What sort of changes in the properties of organic or drug molecules can be anticipated if you substitute some or all of the oxygen atoms with sulfur atoms, and vice versa.
My interest in this question is for chemical graph theory perspective. There are numerous parameters calculated on molecular graphs (in trying to relate to chemical or biological activity) which are indifferent to the above substitution. I would like to make an appropriate adjustment if the effects are really significant.
In asking this question - Why do chalcogens (Group VI) stink so badly? - I received a couple answers and comments along the lines of "it's not quite so simple". The same would generally apply here; there isn't one change in behavior, or even a finite set of behavioral changes, that could be predicted by an oxygen-to-sulfur exchange.

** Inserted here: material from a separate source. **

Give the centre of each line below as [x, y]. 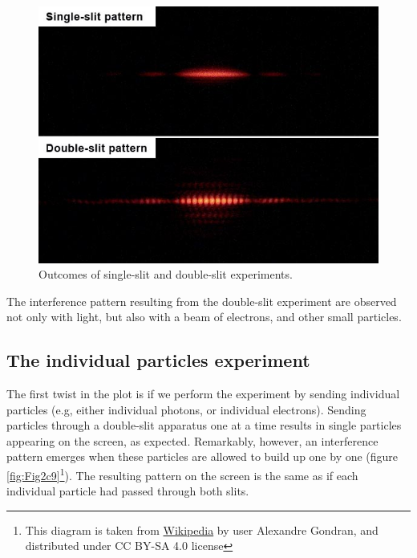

Just as a basic example, compare methanol ($\ce{CH_3(OH)}$) to methyl mercaptan, ($\ce{CH_3(SH)}$). Methanol is a colorless liquid at RT with a sweetish odor. Methyl mercaptan, with a higher molecular mass due to the sulfur switch, is nevertheless a gas at RT and smells like rotting cabbage. Methanol metabolizes into formic acid and formaldehyde which in sufficient doses causes nerve damage, specifically to the optic nerve. Methyl mercaptan is pretty much its own metabolite; while also toxic in sufficient doses, it's readily filtered out by the liver and kidneys, as it's produced by bacterial breakdown of many of the foods we eat (especially highly-fibrous vegetables, legumes etc).
Perhaps the most common occurrence of sulfur in otherwise organic molecules is a sulfhydryl group (R-SH), forming a thiol. The alcohol-to-thiol switch is relatively common in human biochemistry and as such is also of interest in pharmacology. The Wikipedia page on thiols lists the following basic changes between an alcohol and its thiol analog:
In general, you can expect the sulfur analog of pretty much any organic functional group (alcohols->thiols, aldehydes->thials, ketones->thioketones, esters->thioesters, ethers->thioethers, etc) to be more reactive. However, exactly how the sulfur switch will affect the actual reactions the compound will undergo is best studied case by case, as there is no one way that a particular sulfur-bearing functional group will behave when introduced into the complex chemical stew of human biology.
One near-constant; sulfur in small doses can smell pleasant, because sulfur is an essential not-so-trace element in humans (oranges and grapefruit, for instance, have some volatile sulfur compounds that contribute to their smell and taste). Sulfur in high concentrations stinks, because for the same reasons it is essential in biochemistry, too much of it is toxic (which is a pretty good illustration of the First Rule of Toxicology - every substance, in sufficient dosage, is toxic).